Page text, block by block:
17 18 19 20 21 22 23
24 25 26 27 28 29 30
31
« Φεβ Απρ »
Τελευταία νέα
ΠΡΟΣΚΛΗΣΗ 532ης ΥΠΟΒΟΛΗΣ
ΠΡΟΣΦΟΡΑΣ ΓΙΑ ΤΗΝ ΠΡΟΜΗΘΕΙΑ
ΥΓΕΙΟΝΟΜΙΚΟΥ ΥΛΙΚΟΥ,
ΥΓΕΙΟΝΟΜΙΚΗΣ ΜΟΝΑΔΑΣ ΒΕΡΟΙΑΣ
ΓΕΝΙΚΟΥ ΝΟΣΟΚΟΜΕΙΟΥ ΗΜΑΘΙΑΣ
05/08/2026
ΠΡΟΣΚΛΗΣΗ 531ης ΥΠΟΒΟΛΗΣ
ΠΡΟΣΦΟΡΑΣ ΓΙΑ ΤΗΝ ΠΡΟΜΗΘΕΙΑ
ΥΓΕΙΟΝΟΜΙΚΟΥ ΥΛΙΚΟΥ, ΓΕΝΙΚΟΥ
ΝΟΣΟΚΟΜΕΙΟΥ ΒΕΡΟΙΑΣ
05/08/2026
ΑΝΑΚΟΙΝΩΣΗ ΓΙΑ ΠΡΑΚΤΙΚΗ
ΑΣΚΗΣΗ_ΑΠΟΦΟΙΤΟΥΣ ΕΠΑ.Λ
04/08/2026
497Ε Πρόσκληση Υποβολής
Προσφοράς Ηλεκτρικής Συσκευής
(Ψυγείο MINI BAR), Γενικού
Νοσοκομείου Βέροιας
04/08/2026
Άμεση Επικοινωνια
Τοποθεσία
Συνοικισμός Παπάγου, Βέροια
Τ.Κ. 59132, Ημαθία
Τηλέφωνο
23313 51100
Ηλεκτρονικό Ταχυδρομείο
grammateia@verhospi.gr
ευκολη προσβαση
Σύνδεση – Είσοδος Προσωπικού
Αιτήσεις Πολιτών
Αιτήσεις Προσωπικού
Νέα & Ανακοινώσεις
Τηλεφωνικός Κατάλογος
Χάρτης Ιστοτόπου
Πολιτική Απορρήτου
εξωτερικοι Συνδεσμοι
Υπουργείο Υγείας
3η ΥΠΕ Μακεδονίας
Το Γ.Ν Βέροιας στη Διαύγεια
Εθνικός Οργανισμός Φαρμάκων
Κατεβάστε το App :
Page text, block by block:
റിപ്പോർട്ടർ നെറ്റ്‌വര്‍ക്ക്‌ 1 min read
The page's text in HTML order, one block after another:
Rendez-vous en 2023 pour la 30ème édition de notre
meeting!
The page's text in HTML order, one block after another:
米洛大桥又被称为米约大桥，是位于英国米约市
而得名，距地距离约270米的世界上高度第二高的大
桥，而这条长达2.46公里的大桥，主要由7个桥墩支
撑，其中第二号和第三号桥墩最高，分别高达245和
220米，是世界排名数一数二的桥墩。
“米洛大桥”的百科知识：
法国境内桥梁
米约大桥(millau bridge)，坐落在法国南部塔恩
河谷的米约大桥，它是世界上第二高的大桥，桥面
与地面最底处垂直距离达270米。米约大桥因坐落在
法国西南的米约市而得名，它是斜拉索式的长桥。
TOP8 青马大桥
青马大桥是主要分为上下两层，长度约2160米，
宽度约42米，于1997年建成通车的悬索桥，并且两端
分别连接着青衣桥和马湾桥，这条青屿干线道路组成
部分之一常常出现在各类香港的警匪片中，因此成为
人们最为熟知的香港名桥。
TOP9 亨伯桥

§ §

» Exercise goal
Find the line that contains "分别连接着青衣桥和马湾桥，这条青屿干线道路组成" in the data above. Reproduce it and every later line exactly, through the last one.

» Exercise answer
分别连接着青衣桥和马湾桥，这条青屿干线道路组成
部分之一常常出现在各类香港的警匪片中，因此成为
人们最为熟知的香港名桥。
TOP9 亨伯桥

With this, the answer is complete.